◆ Assignment ◆
Would you print exactly the lines that begin the listing and continue through the line holding "アノテーションした． アノテーションの例を図 1"? No pictures, please.
****
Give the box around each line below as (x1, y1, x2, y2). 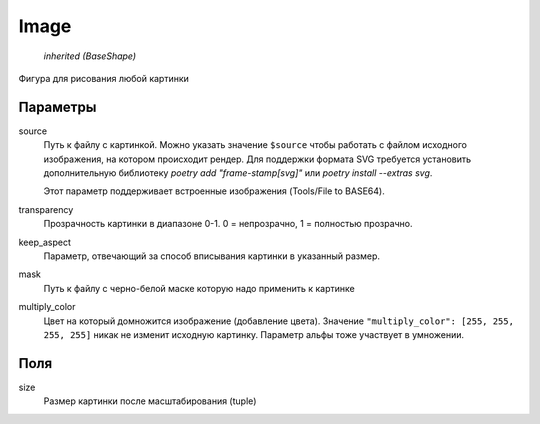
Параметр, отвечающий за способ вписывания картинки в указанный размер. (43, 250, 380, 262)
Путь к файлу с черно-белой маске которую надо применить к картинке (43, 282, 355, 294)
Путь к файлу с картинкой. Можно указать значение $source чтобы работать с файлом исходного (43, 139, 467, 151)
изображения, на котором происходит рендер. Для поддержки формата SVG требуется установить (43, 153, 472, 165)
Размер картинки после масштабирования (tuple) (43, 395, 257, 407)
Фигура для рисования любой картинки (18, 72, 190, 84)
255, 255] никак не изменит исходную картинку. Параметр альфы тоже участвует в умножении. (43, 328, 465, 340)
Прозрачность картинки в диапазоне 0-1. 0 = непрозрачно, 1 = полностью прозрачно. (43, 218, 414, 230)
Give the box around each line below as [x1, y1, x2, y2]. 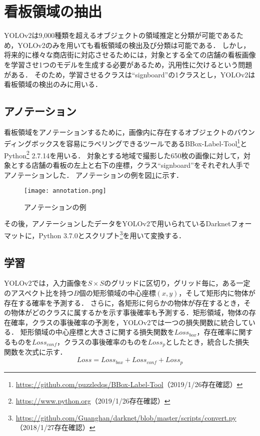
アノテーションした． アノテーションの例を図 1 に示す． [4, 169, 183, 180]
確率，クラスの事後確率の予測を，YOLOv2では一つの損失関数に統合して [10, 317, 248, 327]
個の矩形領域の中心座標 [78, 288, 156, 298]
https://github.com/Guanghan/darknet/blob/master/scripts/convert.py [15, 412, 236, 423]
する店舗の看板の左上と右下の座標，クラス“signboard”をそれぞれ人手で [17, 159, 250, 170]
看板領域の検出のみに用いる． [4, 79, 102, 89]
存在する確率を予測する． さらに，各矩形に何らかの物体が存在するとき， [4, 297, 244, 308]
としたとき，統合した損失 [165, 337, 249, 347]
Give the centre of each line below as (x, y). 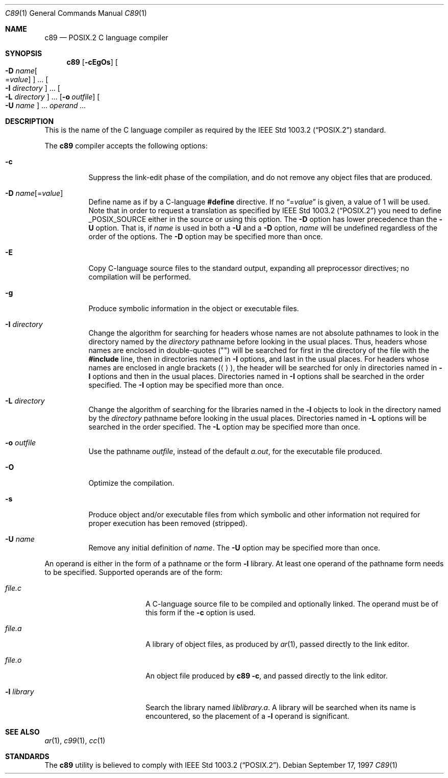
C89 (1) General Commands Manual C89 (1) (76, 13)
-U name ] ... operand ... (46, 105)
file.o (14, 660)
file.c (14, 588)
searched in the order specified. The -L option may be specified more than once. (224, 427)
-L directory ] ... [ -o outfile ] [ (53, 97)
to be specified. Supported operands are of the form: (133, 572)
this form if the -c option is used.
****
◆ Solution for this task ◆
Give the box around each line below as (x1, y1, x2, y2). 
Параметр, отвечающий за способ вписывания картинки в указанный размер. (43, 250, 380, 262)
Путь к файлу с черно-белой маске которую надо применить к картинке (43, 282, 355, 294)
Путь к файлу с картинкой. Можно указать значение $source чтобы работать с файлом исходного (43, 139, 467, 151)
изображения, на котором происходит рендер. Для поддержки формата SVG требуется установить (43, 153, 472, 165)
Размер картинки после масштабирования (tuple) (43, 395, 257, 407)
Фигура для рисования любой картинки (18, 72, 190, 84)
255, 255] никак не изменит исходную картинку. Параметр альфы тоже участвует в умножении. (43, 328, 465, 340)
Прозрачность картинки в диапазоне 0-1. 0 = непрозрачно, 1 = полностью прозрачно. (43, 218, 414, 230)
Give the box around each line below as [x1, y1, x2, y2]. 
アノテーションした． アノテーションの例を図 1 に示す． [4, 169, 183, 180]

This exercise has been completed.